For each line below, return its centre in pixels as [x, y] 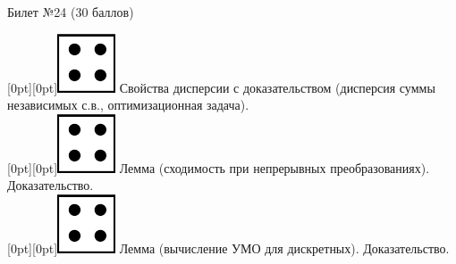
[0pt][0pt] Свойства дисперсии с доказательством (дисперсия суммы [221, 87]
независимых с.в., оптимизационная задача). [128, 105]
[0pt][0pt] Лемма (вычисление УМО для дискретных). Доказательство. [228, 247]
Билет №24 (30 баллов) [71, 12]
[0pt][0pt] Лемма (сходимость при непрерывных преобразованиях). [219, 167]
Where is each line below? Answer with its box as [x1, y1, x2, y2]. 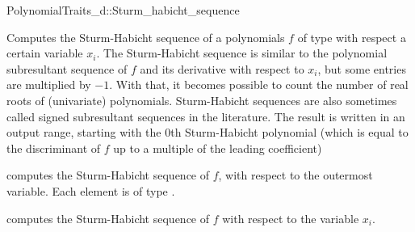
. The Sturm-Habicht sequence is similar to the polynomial [96, 44, 388, 61]
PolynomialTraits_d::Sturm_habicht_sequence [6, 2, 240, 18]
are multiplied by [6, 76, 91, 93]
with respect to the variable [222, 209, 359, 226]
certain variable [6, 44, 83, 61]
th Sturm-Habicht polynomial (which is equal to [170, 124, 409, 141]
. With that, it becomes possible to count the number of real [109, 76, 409, 93]
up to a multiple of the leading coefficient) [113, 139, 322, 156]
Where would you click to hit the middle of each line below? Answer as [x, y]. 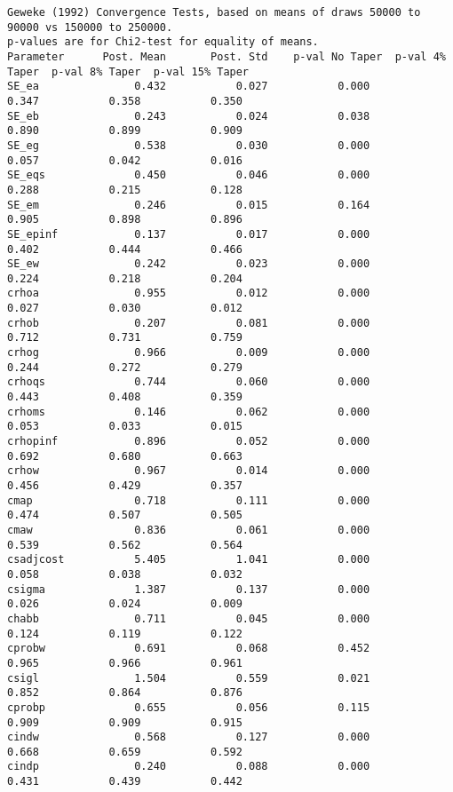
· · · · ·
_Task instructions_:
Wherever the word "variable" appears in the listing above, copy that line.

_Exercise response_:
with respect to the variable [222, 209, 359, 226]
certain variable [6, 44, 83, 61]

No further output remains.